Stuart Michaels, Assistant Director for Curriculum and Development, Center for Gender Studies, Undergraduate Program Chair
Stuart Michaels teaches core courses in gender and sexuality studies. In conjunction with the Curriculum Commitee chair, he is leading an initiative to review and develop the gender studies curricula. Michaels has conducted extensive research on AIDS and sexual behavior in both France and the United States, and he coauthored The Social Organization of Sexuality: Sexual Practices in the United States (University of Chicago, 1994).
Cathy J. Cohen, Professor of Political Science
Cathy Cohen is the author of The Boundaries of Blackness: AIDS and the Breakdown of Black Politics (University of Chicago Press, 1999) and the co-editor with Kathleen Jones and Joan Tronto of Women Transforming Politics: An Alternative Reader (NYU, 1997). Her work has been published in numerous journals and edited volumes including the American Political Science Review, GLQ, NOMOS and Social Text. Cohen is also co-editor with Frederick Harris of a new book series from Oxford Press entitled "Transgressing Boundaries: Studies in Black Politics and Black Communities." Her general field of specialization is American politics, although her research interests include African-American politics, women and politics, lesbian and gay politics, and social movements.
Bertram J. Cohler, Professor, The Committee on Human Development, The Departments of Psychology and Psychiatry, and the Committee on Interdisciplinary Studies in the Humanities
Bertram Cohler is the first author (together with Robert Galatzer-Levy) of The Course of Lesbian and Gay Lives: Social and Psychoanalytic Perspectives (Chicago, 2000) and is completing a manuscript, Writing Desire: Social Change and Life-Writing Among Men Having Sex with Other Men. His most recent work focuses on aging and life-course among self-identified gay men, social change and the course of gay and lesbian lives, and gay and lesbian family studies.
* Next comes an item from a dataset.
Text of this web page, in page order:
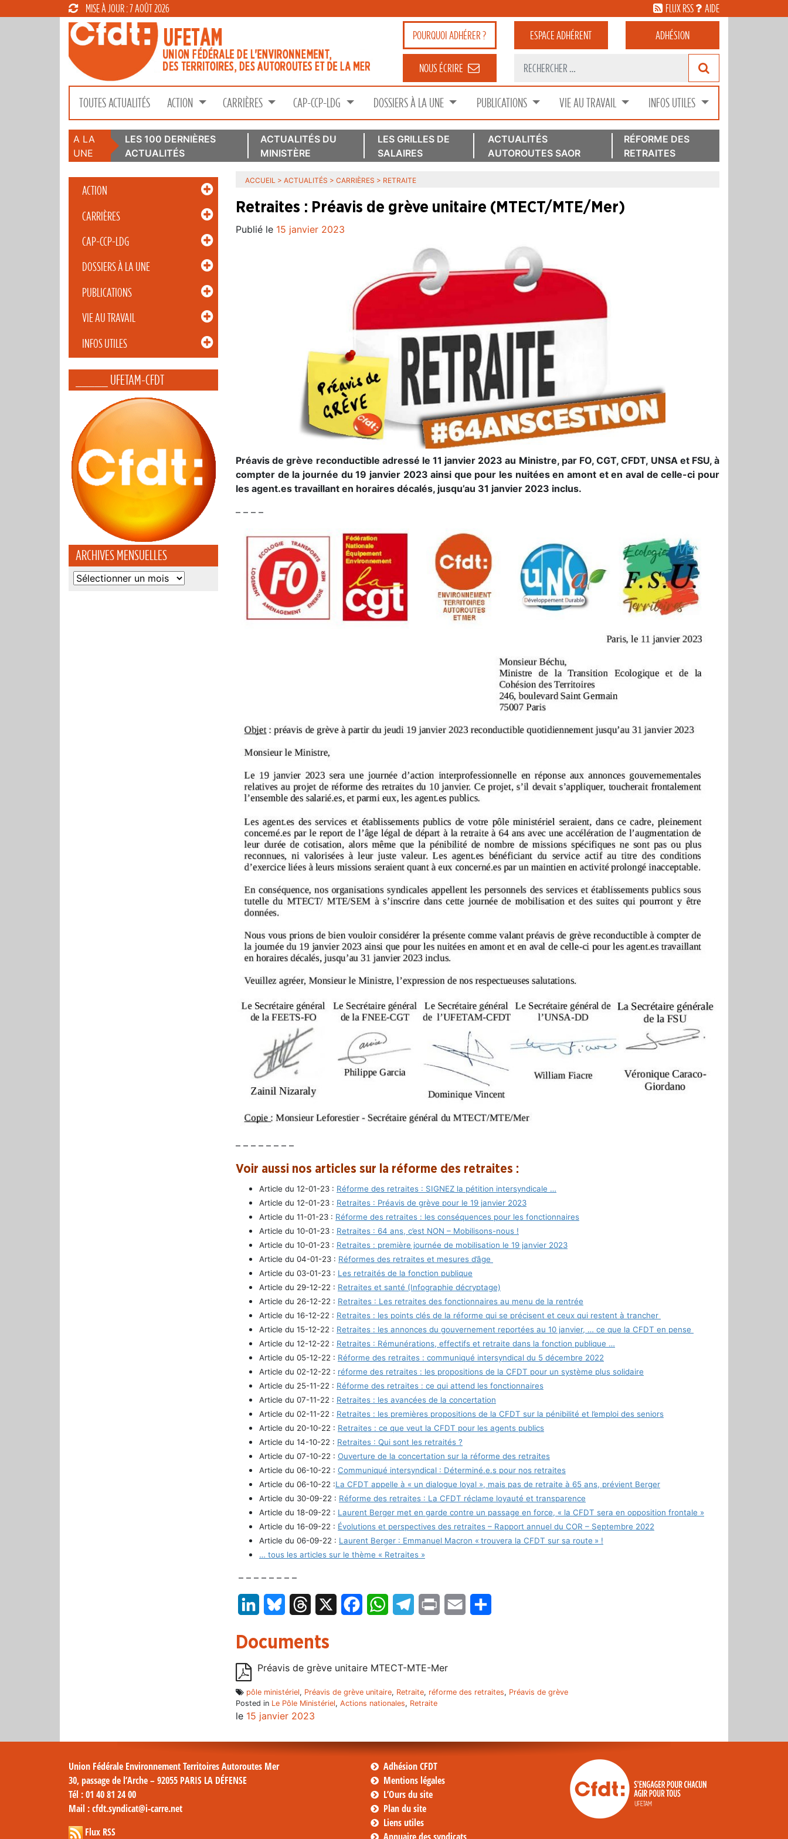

He is presently on the editorial board and book review editor of the Journal of LGBT Family Studies. A graduate psychoanalyst (The Institute for Psychoanalysis, Chicago) Cohler is also on the editorial board of The Journal of Gay and Lesbian Psychotherapy and a former member of the Committee on Homosexuality of the American Psychoanalytic Association. Cohler is a former Board member of Horizons Community Services in Chicago and presently serves as a volunteer psychotherapist and supervisor for Horizons Psychotherapy Services.
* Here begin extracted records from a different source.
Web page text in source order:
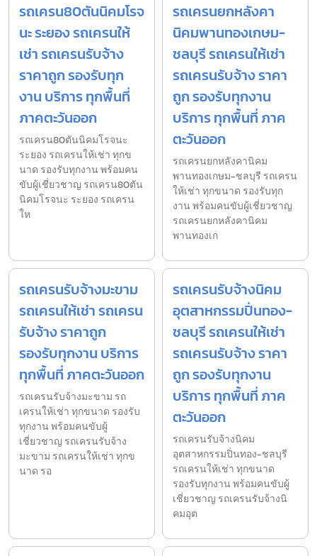
รถเครน80ตันนิคมโรจ
นะ ระยอง รถเครนให้
เช่า รถเครนรับจ้าง
ราคาถูก รองรับทุก
งาน บริการ ทุกพื้นที่
ภาคตะวันออก
รถเครน80ตันนิคมโรจนะ
ระยอง รถเครนให้เช่า ทุกข
นาด รองรับทุกงาน พร้อมคน
ขับผู้เชี่ยวชาญ รถเครน80ตัน
นิคมโรจนะ ระยอง รถเครน
ให
รถเครนยกหลังคา
นิคมพานทองเกษม-
ชลบุรี รถเครนให้เช่า
รถเครนรับจ้าง ราคา
ถูก รองรับทุกงาน
บริการ ทุกพื้นที่ ภาค
ตะวันออก
รถเครนยกหลังคานิคม
พานทองเกษม-ชลบุรี รถเครน
ให้เช่า ทุกขนาด รองรับทุก
งาน พร้อมคนขับผู้เชี่ยวชาญ
รถเครนยกหลังคานิคม
พานทองเก
รถเครนรับจ้างมะขาม
รถเครนให้เช่า รถเครน
รับจ้าง ราคาถูก
รองรับทุกงาน บริการ
ทุกพื้นที่ ภาคตะวันออก
รถเครนรับจ้างมะขาม รถ
เครนให้เช่า ทุกขนาด รองรับ
ทุกงาน พร้อมคนขับผู้
เชี่ยวชาญ รถเครนรับจ้าง
มะขาม รถเครนให้เช่า ทุกข
นาด รอ
รถเครนรับจ้างนิคม
อุตสาหกรรมปิ่นทอง-
ชลบุรี รถเครนให้เช่า
รถเครนรับจ้าง ราคา
ถูก รองรับทุกงาน
บริการ ทุกพื้นที่ ภาค
ตะวันออก
รถเครนรับจ้างนิคม
อุตสาหกรรมปิ่นทอง-ชลบุรี
รถเครนให้เช่า ทุกขนาด
รองรับทุกงาน พร้อมคนขับผู้
เชี่ยวชาญ รถเครนรับจ้างนิ
คมอุต
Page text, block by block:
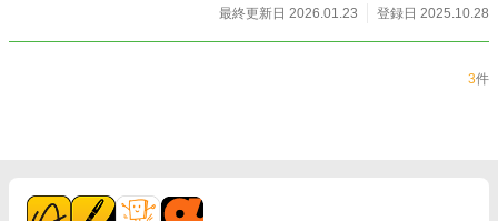
投稿しています。 ※表紙は、商用利用可能なAIイラストメー
最終更新日 2026.01.23
登録日 2025.10.28
3件
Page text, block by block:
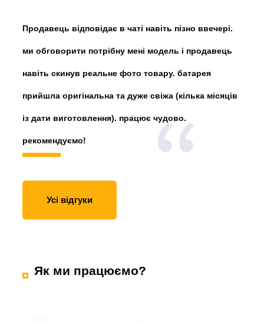
Продавець відповідає в чаті навіть пізно ввечері.
ми обговорити потрібну мені модель і продавець
навіть скинув реальне фото товару. батарея
прийшла оригінальна та дуже свіжа (кілька місяців
із дати виготовлення). працює чудово.
рекомендуємо!
Усі відгуки
Як ми працюємо?
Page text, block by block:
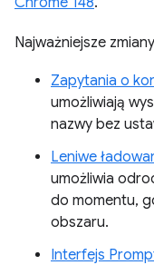
Najważniejsze
Zapytania o
umożliwiają
nazwy bez
Leniwe
umożliwia
do momentu,
obszaru.
Interfejs
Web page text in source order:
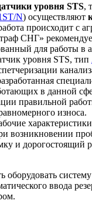
уровня STS,
N) осуществляют
происходит с
СНГ»
для работы в
уровня STS, тип
в данной
правильной
износа.
возникновении
и дорогостоящий
оборудовать
ввода
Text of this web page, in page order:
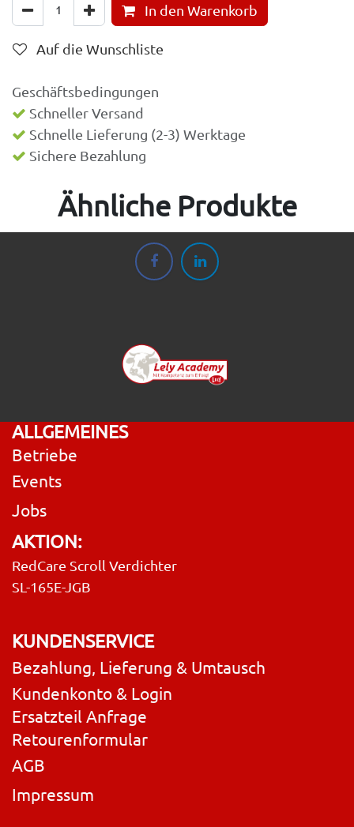
In den Warenkorb
Auf die Wunschliste
Geschäftsbedingungen
Schneller Versand
Schnelle Lieferung (2-3) Werktage
Sichere Bezahlung
Ähnliche Produkte
ALLGEMEINES
Betriebe
Events
Jobs
AKTION:
RedCare Scroll Verdichter
SL-165E-JGB
KUNDENSERVICE
Bezahlung, Lieferung & Umtausch
Kundenkonto & Login
Ersatzteil Anfrage
Retourenformular
AGB
Impressum
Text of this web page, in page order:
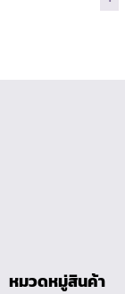
หมวดหมู่สินค้า
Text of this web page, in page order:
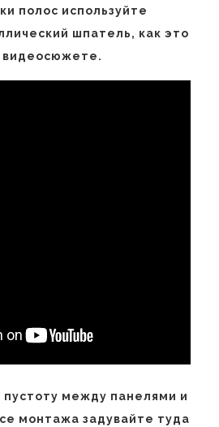
полос используйте
шпатель, как это
видеосюжете.
пустоту между панелями и
монтажа задувайте туда
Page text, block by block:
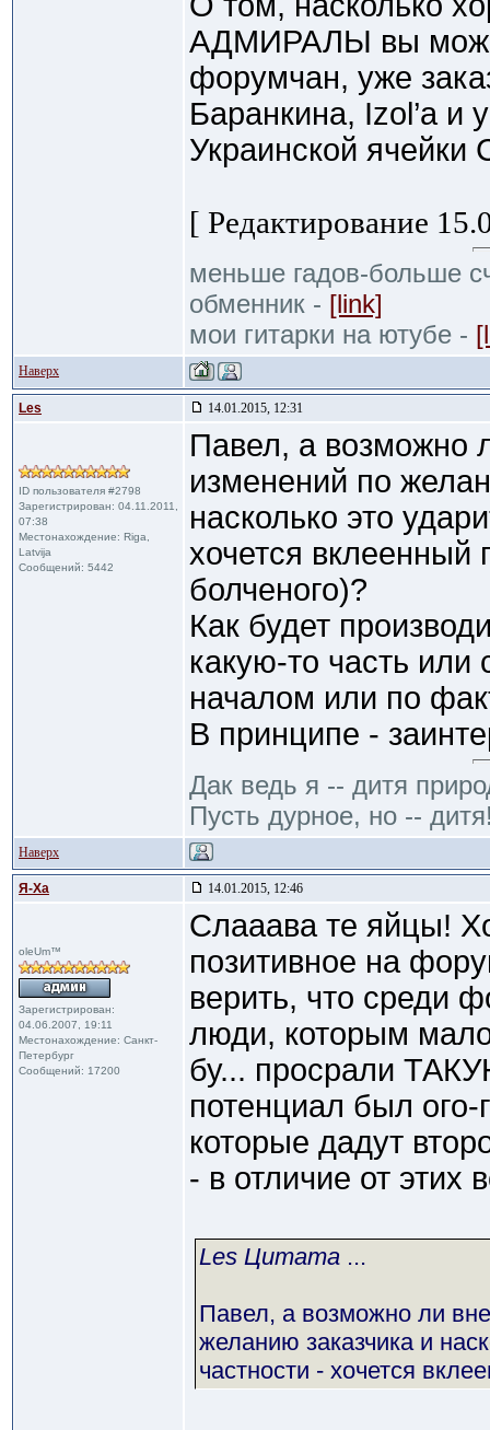
АДМИРАЛЫ вы
форумчан, уже
Баранкина, Izol’а и
Украинской ячейки
[ Редактирование
меньше гадов-больше
обменник - [link]
мои гитарки на ютубе -
Наверх
Les 14.01.2015, 12:31
ID пользователя #2798
Зарегистрирован: 04.11.2011,
07:38
Местонахождение: Riga,
Latvija
Сообщений: 5442
Павел, а возможно
изменений по
насколько это
хочется вклеенный
болченого)?
Как будет
какую-то часть или
началом или по
В принципе -
Дак ведь я -- дитя
Пусть дурное, но --
Наверх
Я-Ха 14.01.2015, 12:46
oleUm™
Зарегистрирован:
04.06.2007, 19:11
Местонахождение: Санкт-
Петербург
Сообщений: 17200
Слааава те яйцы!
позитивное на
верить, что среди
люди, которым
бу... просрали
потенциал был
которые дадут
- в отличие от этих
Les Цитата ...
Павел, а возможно ли
желанию заказчика и
частности - хочется
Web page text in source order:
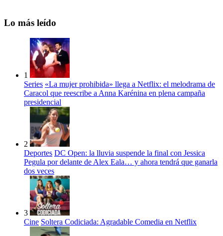
Lo más leído
1
Series «La mujer prohibida» llega a Netflix: el melodrama de
Caracol que reescribe a Anna Karénina en plena campaña
presidencial
2
Deportes DC Open: la lluvia suspende la final con Jessica
Pegula por delante de Alex Eala… y ahora tendrá que ganarla
dos veces
3
Cine Soltera Codiciada: Agradable Comedia en Netflix

Raúl Coronado, Assistant Professor of English
Raúl Coronado is currently working on his book manuscript "Competing American Modernities: Politics, Publishing, and the Making of U.S.-Mexican Literary Culture" which historicizes and theorizes nineteenth-century Mexican borderland publications and the creation and specialization of genres (e.g., journalism, history, ethnography, fiction). His manuscript began--and is part of--a larger project to historicize the emergence of queer Chicana/o subjectivities in the 20th century. His publications include: “Bringing It Back Home: Desire, Jotos, Men, and the Sexual/Gender Politics of Chicana and Chicano Studies” in The Chicana/o Cultural Studies Reader, ed. Angie Chabram-Dernersesian, forthcoming; “Selena’s Good Buy: Texas Mexicans, History, and Selena Meet Transnational Capitalism" in Aztlán: The Journal of Chicano/a Studies 26.1 (Spring 2001); and “Unthinkable Bodies (Un)Made: Notes Towards a Historicizing of Chicana/o Sexuality” in Expanding Raza World Views: Sexuality and Regionalism.
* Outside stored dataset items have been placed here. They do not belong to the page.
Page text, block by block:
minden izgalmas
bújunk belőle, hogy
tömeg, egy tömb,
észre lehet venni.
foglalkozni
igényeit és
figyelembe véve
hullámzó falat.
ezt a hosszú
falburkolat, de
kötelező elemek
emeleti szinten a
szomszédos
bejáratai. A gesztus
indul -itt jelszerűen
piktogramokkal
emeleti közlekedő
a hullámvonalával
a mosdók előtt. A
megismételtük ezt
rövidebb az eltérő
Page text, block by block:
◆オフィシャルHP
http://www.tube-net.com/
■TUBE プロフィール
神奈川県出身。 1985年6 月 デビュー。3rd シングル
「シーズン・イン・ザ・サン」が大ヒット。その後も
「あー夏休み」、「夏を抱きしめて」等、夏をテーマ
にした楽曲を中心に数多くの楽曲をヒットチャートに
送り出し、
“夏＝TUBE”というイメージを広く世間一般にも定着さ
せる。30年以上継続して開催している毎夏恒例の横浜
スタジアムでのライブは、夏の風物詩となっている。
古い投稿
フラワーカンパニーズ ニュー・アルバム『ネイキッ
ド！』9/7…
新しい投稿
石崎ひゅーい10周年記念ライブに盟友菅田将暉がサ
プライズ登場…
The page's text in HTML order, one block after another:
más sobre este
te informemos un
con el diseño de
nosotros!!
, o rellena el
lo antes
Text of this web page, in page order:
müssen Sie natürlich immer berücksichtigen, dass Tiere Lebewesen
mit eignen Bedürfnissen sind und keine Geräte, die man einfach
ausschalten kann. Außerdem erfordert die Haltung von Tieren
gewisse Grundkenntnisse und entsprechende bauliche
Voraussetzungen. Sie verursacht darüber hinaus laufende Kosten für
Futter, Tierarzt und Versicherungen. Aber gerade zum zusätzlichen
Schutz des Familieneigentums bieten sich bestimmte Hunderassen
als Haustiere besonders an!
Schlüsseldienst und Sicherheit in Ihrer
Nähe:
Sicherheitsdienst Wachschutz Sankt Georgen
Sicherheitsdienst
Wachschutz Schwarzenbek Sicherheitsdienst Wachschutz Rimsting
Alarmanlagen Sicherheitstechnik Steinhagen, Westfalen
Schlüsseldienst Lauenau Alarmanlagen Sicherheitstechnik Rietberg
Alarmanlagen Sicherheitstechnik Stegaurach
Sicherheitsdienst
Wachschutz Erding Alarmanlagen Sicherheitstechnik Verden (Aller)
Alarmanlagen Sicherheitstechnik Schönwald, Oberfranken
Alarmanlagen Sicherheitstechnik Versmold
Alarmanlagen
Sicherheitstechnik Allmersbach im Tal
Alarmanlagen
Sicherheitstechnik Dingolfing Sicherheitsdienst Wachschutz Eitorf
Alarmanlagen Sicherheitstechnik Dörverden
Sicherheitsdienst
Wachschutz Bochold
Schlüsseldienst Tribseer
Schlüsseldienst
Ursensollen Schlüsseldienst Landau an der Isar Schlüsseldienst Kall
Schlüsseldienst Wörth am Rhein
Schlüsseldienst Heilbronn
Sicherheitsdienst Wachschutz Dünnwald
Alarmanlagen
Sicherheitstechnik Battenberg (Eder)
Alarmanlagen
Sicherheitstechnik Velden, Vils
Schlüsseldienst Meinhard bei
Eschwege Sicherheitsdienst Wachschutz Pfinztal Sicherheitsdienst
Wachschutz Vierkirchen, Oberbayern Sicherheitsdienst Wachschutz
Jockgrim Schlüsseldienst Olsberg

Agnes Lugo-Ortiz, Associate Professor of Romance Languages and Literatures
Agnes Lugo-Ortiz is a specialist in nineteenth-century Latin American literature and in nineteenth- and twentieth-century Caribbean cultural history. Her work, including her book Identidades imaginadas: Biografía y nacionalidad en el horizonte de la Guerra (Cuba 1860-1898), focuses on the relationship between cultural production and the formation of modern socio-political identities. She is the author of numerous essays analyzing the interconnections between queer sexualities, gender and anti-colonial politics in twentieth-century Puerto Rico, including “Nationalism, Male Anxiety and the Lesbian Body in Puerto Rican Narrative” in Hispanisms and Homosexualities, and “Community at its Limits: Silence, Orality, Law and the Homosexual Body in Luis Rafael Sánchez’s ‘¡Jum!’” in ¿Entiendes? Queer Readings, Hispanic Writings. She is also one of the co-editors of Herencia. The Anthology of Hispanic Literature of the United States (Oxford UP, 2002), and of En otra voz. Antología de la literatura hispana de los Estados Unidos (Arte Público Press, 2002).
Rebecca Zorach, Assistant Professor of Art History
Rebecca Zorach is Assistant professor of Art History and has worked on gender and sexuality in French and Italian Renaissance art, including articles on "Sodomy and the Scandal of Style in Sixteenth-Century France" (in the Journal of Medieval and Early Modern Studies) and "Desiring Things" (in a special issue of the journal Art History also published as a book, Other Objects of Desire: Collectors and Collecting Queerly, edited by Michael Camille and Adrian Rifkin). Her interests also include contemporary art and film and critical theory.